[Records contained in a dataset]
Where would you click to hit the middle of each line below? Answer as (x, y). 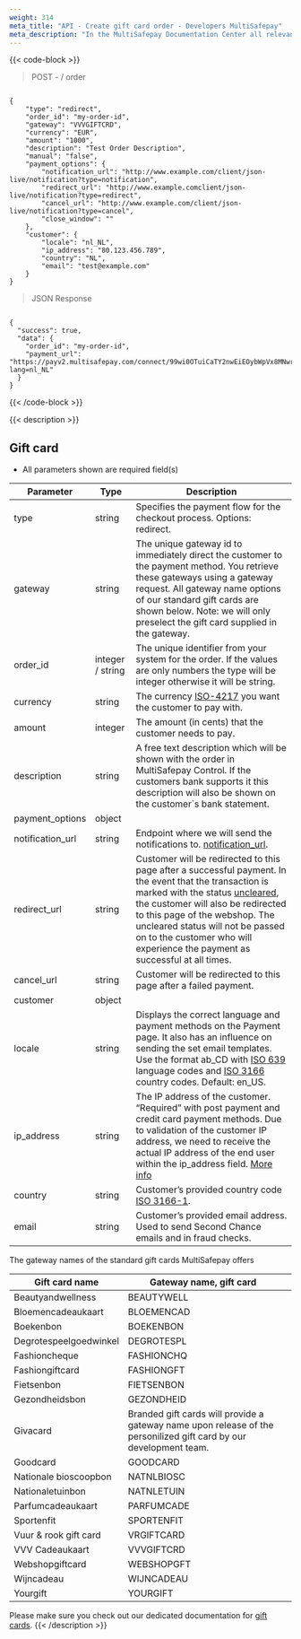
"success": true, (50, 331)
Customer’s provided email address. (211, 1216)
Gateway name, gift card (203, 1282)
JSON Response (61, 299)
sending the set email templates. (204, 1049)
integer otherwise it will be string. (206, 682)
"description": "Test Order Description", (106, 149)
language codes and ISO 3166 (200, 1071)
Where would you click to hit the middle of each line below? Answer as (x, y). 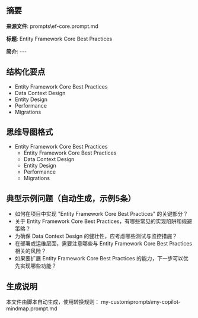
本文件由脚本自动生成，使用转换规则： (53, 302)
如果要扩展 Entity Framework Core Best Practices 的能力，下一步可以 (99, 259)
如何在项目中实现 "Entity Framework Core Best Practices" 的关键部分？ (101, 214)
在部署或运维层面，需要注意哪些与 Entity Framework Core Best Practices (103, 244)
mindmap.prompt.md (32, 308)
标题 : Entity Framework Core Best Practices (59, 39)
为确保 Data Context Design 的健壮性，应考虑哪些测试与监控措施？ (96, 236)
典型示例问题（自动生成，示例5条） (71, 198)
...
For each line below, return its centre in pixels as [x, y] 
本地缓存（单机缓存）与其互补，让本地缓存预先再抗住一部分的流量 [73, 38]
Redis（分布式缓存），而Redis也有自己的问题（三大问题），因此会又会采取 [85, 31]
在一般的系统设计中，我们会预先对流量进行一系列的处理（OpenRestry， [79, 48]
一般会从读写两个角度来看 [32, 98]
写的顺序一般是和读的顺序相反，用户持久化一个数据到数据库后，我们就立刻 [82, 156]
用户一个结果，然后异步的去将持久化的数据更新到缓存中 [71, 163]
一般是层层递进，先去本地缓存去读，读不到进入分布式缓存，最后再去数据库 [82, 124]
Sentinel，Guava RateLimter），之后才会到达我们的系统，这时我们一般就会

> _WHAT IS NEEDED_
In the entries above, how many lines contain the word "Framework"? Answer with the number only.

> _TASK RESULT_
4